Try it:
Set down the lines that begin at the top of the records and end with the line containing "Con dificultades para", and drop every picture.

........

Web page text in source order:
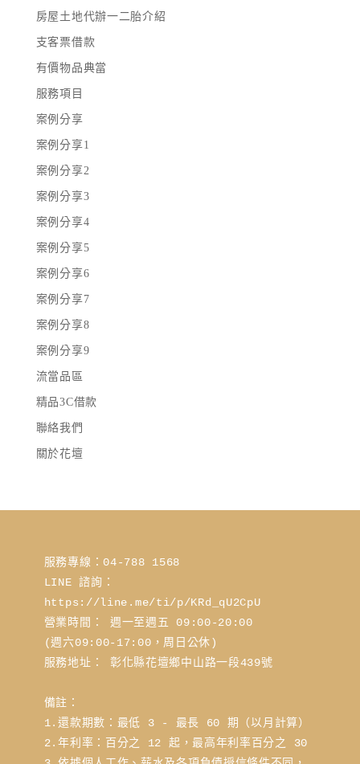
房屋土地代辦一二胎介紹
支客票借款
有價物品典當
服務項目
案例分享
案例分享1
案例分享2
案例分享3
案例分享4
案例分享5
案例分享6
案例分享7
案例分享8
案例分享9
流當品區
精品3C借款
聯絡我們
關於花壇
服務專線：04-788 1568
https://line.me/ti/p/KRd_qU2CpU
營業時間： 週一至週五 09:00-20:00
(週六09:00-17:00，周日公休)
服務地址： 彰化縣花壇鄉中山路一段439號
備註：
1.還款期數：最低 3 - 最長 60 期（以月計算）
2.年利率：百分之 12 起，最高年利率百分之 30
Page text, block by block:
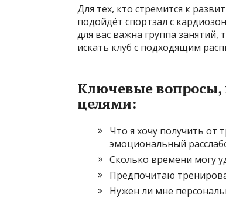
Для тех, кто стремится к
подойдёт спортзал с
для вас важна группа занятий,
искать клуб с подходящим
Ключевые вопросы,
целями:
Что я хочу получить от
эмоциональный
Сколько времени могу
Предпочитаю
Нужен ли мне
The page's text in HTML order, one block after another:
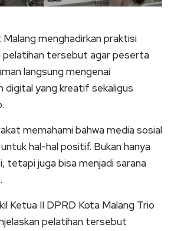
menghadirkan praktisi
pelatihan tersebut agar peserta
langsung mengenai
digital yang kreatif sekaligus
memahami bahwa media sosial
hal-hal positif. Bukan hanya
tetapi juga bisa menjadi sarana
Ketua II DPRD Kota Malang Trio
pelatihan tersebut
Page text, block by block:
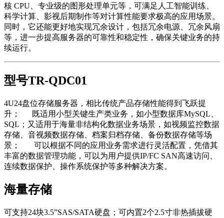
核 CPU、专业级的图形处理单元等，可满足人工智能训练、
科学计算、影视后期制作等对计算性能要求极高的应用场景。
同时，它还能更好地实现冗余设计，包括冗余电源、冗余风扇
等，进一步提高服务器的可靠性和稳定性，确保关键业务的持
续运行。
型号TR-QDC01
4U24盘位存储服务器，相比传统产品存储性能得到飞跃提
升； 既适用小型关键生产类业务，如小型数据库MySQL、
SQL；又适用于海量非结构化数据业务场景，如视频监控数据
存储、音视频数据存储、档案归档存储、备份数据存储等场
景； 可以根据不同的应用业务需求进行灵活配置，凭借其
丰富的数据管理功能，可以为用户提供IP/FC SAN高速访问、
连续数据保护、操作系统保护等多种解决方案。
海量存储
可支持24块3.5”SAS/SATA硬盘；可内置2个2.5寸非热插拔硬
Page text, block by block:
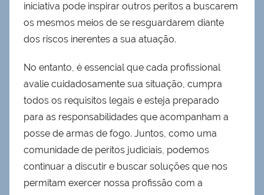
iniciativa pode inspirar outros peritos a buscarem
os mesmos meios de se resguardarem diante
dos riscos inerentes a sua atuação.
No entanto, é essencial que cada profissional
avalie cuidadosamente sua situação, cumpra
todos os requisitos legais e esteja preparado
para as responsabilidades que acompanham a
posse de armas de fogo. Juntos, como uma
comunidade de peritos judiciais, podemos
continuar a discutir e buscar soluções que nos
permitam exercer nossa profissão com a
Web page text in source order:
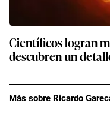
Científicos logran
descubren un
Más sobre Ricardo
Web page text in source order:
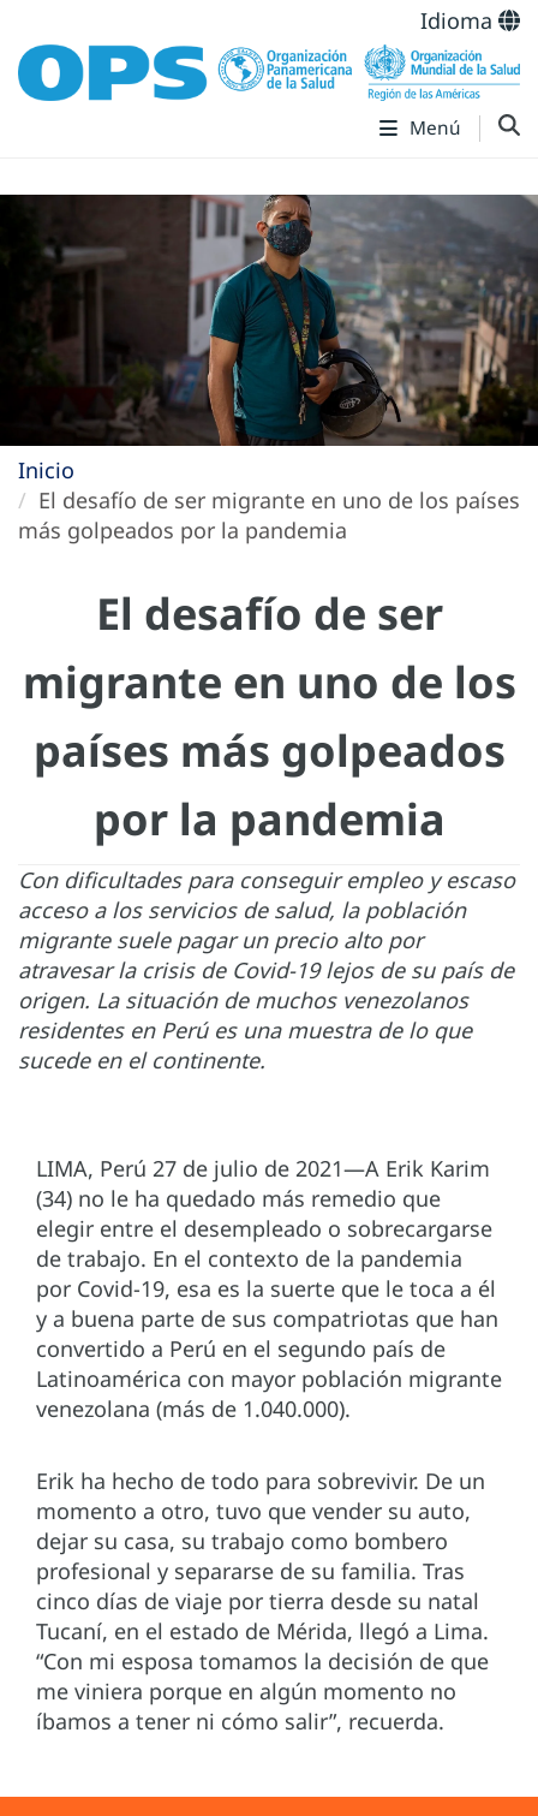
Idioma
Menú
Inicio
El desafío de ser migrante en uno de los países
más golpeados por la pandemia
El desafío de ser
migrante en uno de los
países más golpeados
por la pandemia
Con dificultades para conseguir empleo y escaso
acceso a los servicios de salud, la población
migrante suele pagar un precio alto por
atravesar la crisis de Covid-19 lejos de su país de
origen. La situación de muchos venezolanos
residentes en Perú es una muestra de lo que
sucede en el continente.
LIMA, Perú 27 de julio de 2021—A Erik Karim
(34) no le ha quedado más remedio que
elegir entre el desempleado o sobrecargarse
de trabajo. En el contexto de la pandemia
por Covid-19, esa es la suerte que le toca a él
y a buena parte de sus compatriotas que han
convertido a Perú en el segundo país de
Latinoamérica con mayor población migrante
venezolana (más de 1.040.000).
Erik ha hecho de todo para sobrevivir. De un
momento a otro, tuvo que vender su auto,
dejar su casa, su trabajo como bombero
profesional y separarse de su familia. Tras
cinco días de viaje por tierra desde su natal
Tucaní, en el estado de Mérida, llegó a Lima.
“Con mi esposa tomamos la decisión de que
me viniera porque en algún momento no
íbamos a tener ni cómo salir”, recuerda.
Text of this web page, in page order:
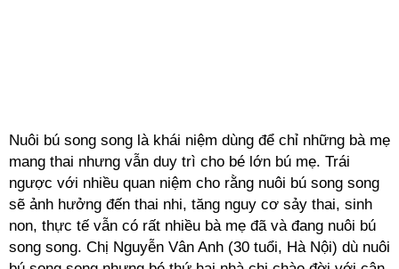
Nuôi bú song song là khái niệm dùng để chỉ những bà mẹ
mang thai nhưng vẫn duy trì cho bé lớn bú mẹ. Trái
ngược với nhiều quan niệm cho rằng nuôi bú song song
sẽ ảnh hưởng đến thai nhi, tăng nguy cơ sảy thai, sinh
non, thực tế vẫn có rất nhiều bà mẹ đã và đang nuôi bú
song song. Chị Nguyễn Vân Anh (30 tuổi, Hà Nội) dù nuôi
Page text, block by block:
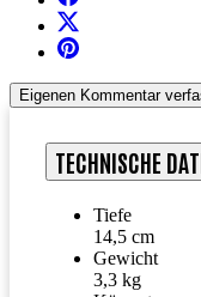
Eigenen Kommentar
TECHNISCHE
Tiefe
14,5 cm
Gewicht
3,3 kg
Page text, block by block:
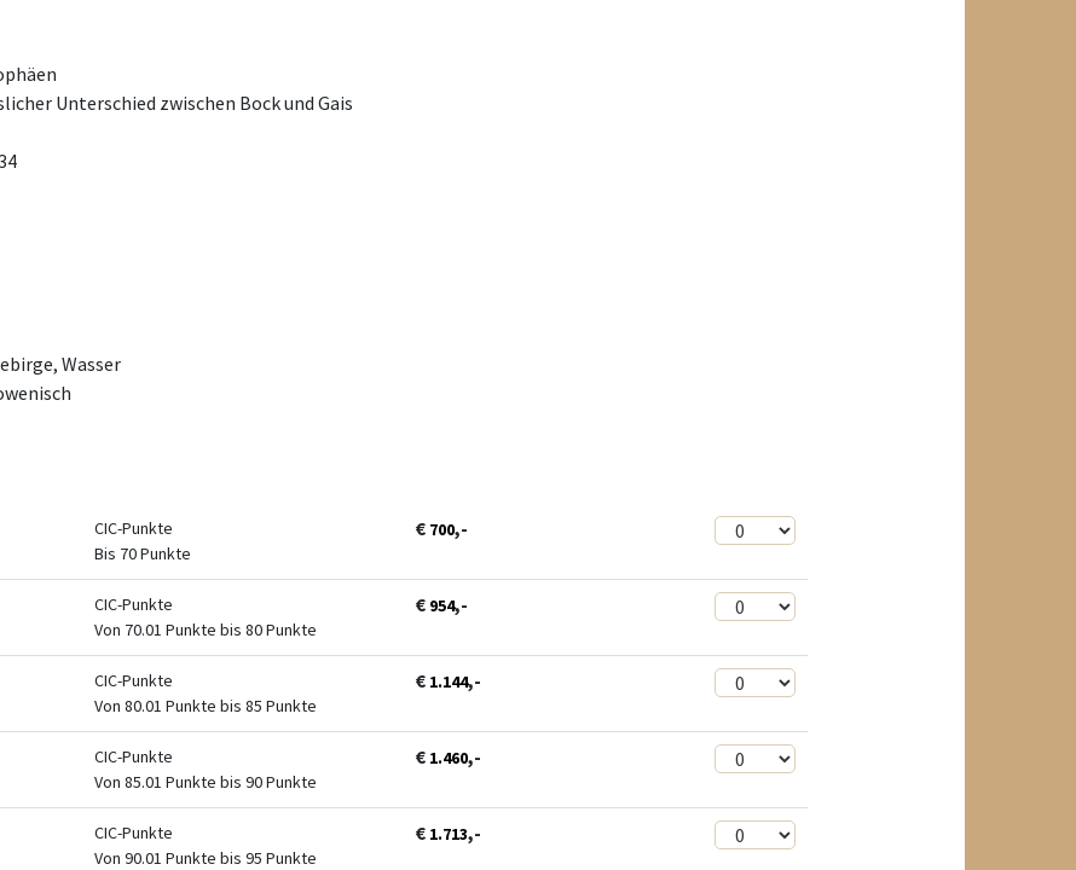
Unterschied zwischen Bock und Gais
Wasser
CIC-Punkte
Bis 70 Punkte
€ 700,-
CIC-Punkte
Von 70.01 Punkte bis 80 Punkte
€ 954,-
CIC-Punkte
Von 80.01 Punkte bis 85 Punkte
€ 1.144,-
CIC-Punkte
Von 85.01 Punkte bis 90 Punkte
€ 1.460,-
CIC-Punkte
Von 90.01 Punkte bis 95 Punkte
€ 1.713,-
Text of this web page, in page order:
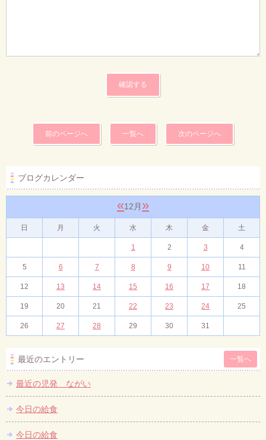
前のページへ 一覧へ 次のページへ
ブログカレンダー
«12月 »
日 月 火 水 木 金 土
1 2 3 4
5 6 7 8 9 10 11
12 13 14 15 16 17 18
19 20 21 22 23 24 25
26 27 28 29 30 31
最近のエントリー 一覧へ
最近の児発 ながい
今日の給食
今日の給食
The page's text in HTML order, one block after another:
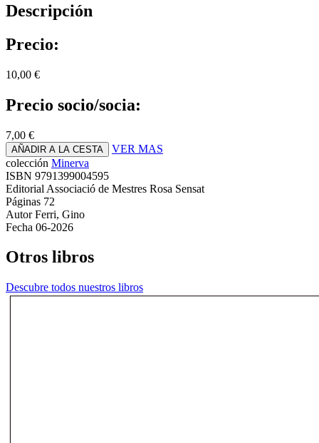
Descripción
Precio:
10,00 €
Precio socio/socia:
7,00 €
AÑADIR A LA CESTA
VER MAS
colección Minerva
ISBN 9791399004595
Editorial Associació de Mestres Rosa Sensat
Páginas 72
Autor Ferri, Gino
Fecha 06-2026
Otros libros
Descubre todos nuestros libros
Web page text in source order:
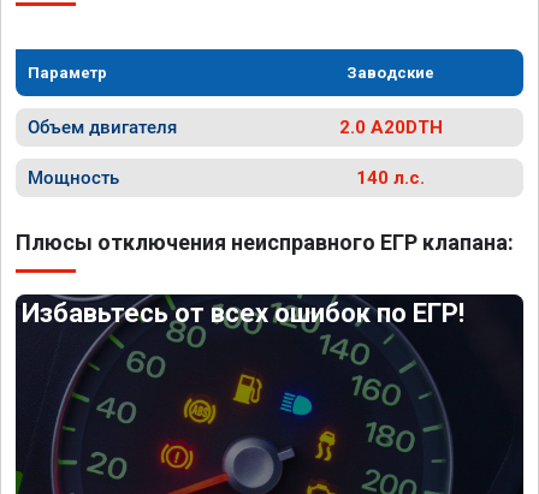
Параметр Заводские
Объем двигателя 2.0 A20DTH
Мощность 140 л.с.
Плюсы отключения неисправного ЕГР клапана:
Избавьтесь от всех ошибок по ЕГР!
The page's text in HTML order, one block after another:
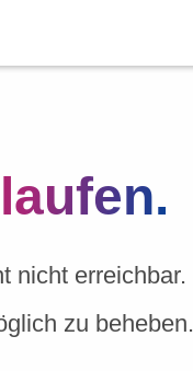
nicht erreichbar.
zu beheben.
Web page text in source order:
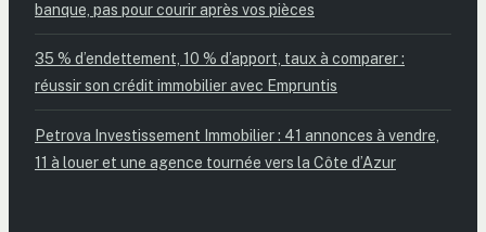
banque, pas pour courir après vos pièces
35 % d’endettement, 10 % d’apport, taux à comparer :
réussir son crédit immobilier avec Empruntis
Petrova Investissement Immobilier : 41 annonces à vendre,
11 à louer et une agence tournée vers la Côte d’Azur
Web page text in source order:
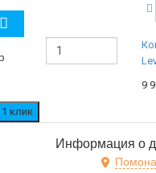
9
Информация о
Помона
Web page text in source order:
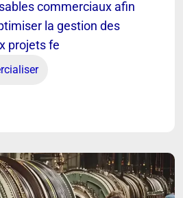
commerciaux afin
la gestion des
projets fe
commercial(e)
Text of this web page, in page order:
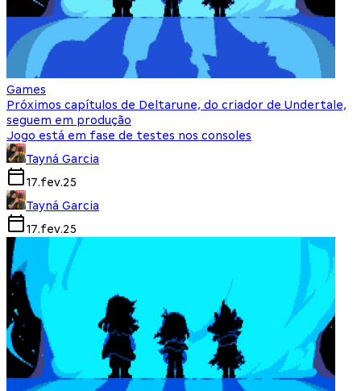
Games
Próximos capítulos de Deltarune, do criador de Undertale,
seguem em produção
Jogo está em fase de testes nos consoles
Tayná Garcia
17.fev.25
Tayná Garcia
17.fev.25
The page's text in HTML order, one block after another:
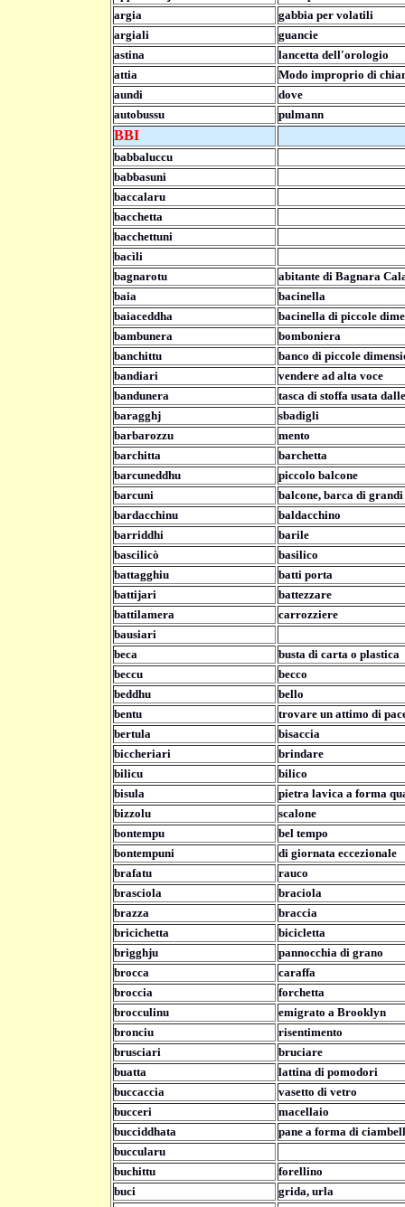
argia
gabbia per volatili
argiali
guancie
astina
lancetta dell'orologio
attia
Modo improprio di
aundi
dove
autobussu
pulmann
BBI
babbaluccu
babbasuni
baccalaru
bacchetta
bacchettuni
bacìli
bagnarotu
abitante di Bagnara
baia
bacinella
baiaceddha
bacinella di piccole
bambunera
bomboniera
banchittu
banco di piccole
bandiari
vendere ad alta voce
bandunera
tasca di stoffa usata
baragghj
sbadigli
barbarozzu
mento
barchitta
barchetta
barcuneddhu
piccolo balcone
barcuni
balcone, barca di
bardacchinu
baldacchino
barriddhi
barile
bascilicò
basilico
battagghiu
batti porta
battijari
battezzare
battilamera
carrozziere
bausiari
beca
busta di carta o plastica
beccu
becco
beddhu
bello
bentu
trovare un attimo di
bertula
bisaccia
biccheriari
brindare
bilicu
bilico
bisula
pietra lavica a forma
bizzolu
scalone
bontempu
bel tempo
bontempuni
di giornata eccezionale
brafatu
rauco
brasciola
braciola
brazza
braccia
bricichetta
bicicletta
brigghju
pannocchia di grano
brocca
caraffa
broccia
forchetta
brocculinu
emigrato a Brooklyn
bronciu
risentimento
brusciari
bruciare
buatta
lattina di pomodori
buccaccia
vasetto di vetro
bucceri
macellaio
bucciddhata
pane a forma di
buccularu
buchittu
forellino
buci
grida, urla

........

Answer to this problem:
Web page text in source order:
房屋土地代辦一二胎介紹
支客票借款
有價物品典當
服務項目
案例分享
案例分享1
案例分享2
案例分享3
案例分享4
案例分享5
案例分享6
案例分享7
案例分享8
案例分享9
流當品區
精品3C借款
聯絡我們
關於花壇
服務專線：04-788 1568
https://line.me/ti/p/KRd_qU2CpU
營業時間： 週一至週五 09:00-20:00
(週六09:00-17:00，周日公休)
服務地址： 彰化縣花壇鄉中山路一段439號
備註：
1.還款期數：最低 3 - 最長 60 期（以月計算）
2.年利率：百分之 12 起，最高年利率百分之 30
Page text, block by block:
Для тех, кто стремится к
подойдёт спортзал с
для вас важна группа занятий,
искать клуб с подходящим
Ключевые вопросы,
целями:
Что я хочу получить от
эмоциональный
Сколько времени могу
Предпочитаю
Нужен ли мне
The page's text in HTML order, one block after another:
menghadirkan praktisi
pelatihan tersebut agar peserta
langsung mengenai
digital yang kreatif sekaligus
memahami bahwa media sosial
hal-hal positif. Bukan hanya
tetapi juga bisa menjadi sarana
Ketua II DPRD Kota Malang Trio
pelatihan tersebut
Page text, block by block:
核 CPU、专业级的图形处理单元等，可满足人工智能训练、
科学计算、影视后期制作等对计算性能要求极高的应用场景。
同时，它还能更好地实现冗余设计，包括冗余电源、冗余风扇
等，进一步提高服务器的可靠性和稳定性，确保关键业务的持
续运行。
型号TR-QDC01
4U24盘位存储服务器，相比传统产品存储性能得到飞跃提
升； 既适用小型关键生产类业务，如小型数据库MySQL、
SQL；又适用于海量非结构化数据业务场景，如视频监控数据
存储、音视频数据存储、档案归档存储、备份数据存储等场
景； 可以根据不同的应用业务需求进行灵活配置，凭借其
丰富的数据管理功能，可以为用户提供IP/FC SAN高速访问、
连续数据保护、操作系统保护等多种解决方案。
海量存储
可支持24块3.5”SAS/SATA硬盘；可内置2个2.5寸非热插拔硬
Page text, block by block:
iniciativa pode inspirar outros peritos a buscarem
os mesmos meios de se resguardarem diante
dos riscos inerentes a sua atuação.
No entanto, é essencial que cada profissional
avalie cuidadosamente sua situação, cumpra
todos os requisitos legais e esteja preparado
para as responsabilidades que acompanham a
posse de armas de fogo. Juntos, como uma
comunidade de peritos judiciais, podemos
continuar a discutir e buscar soluções que nos
permitam exercer nossa profissão com a
Web page text in source order:
Científicos logran
descubren un
Más sobre Ricardo
Web page text in source order:
Idioma
Menú
Inicio
El desafío de ser migrante en uno de los países
más golpeados por la pandemia
El desafío de ser
migrante en uno de los
países más golpeados
por la pandemia
Con dificultades para conseguir empleo y escaso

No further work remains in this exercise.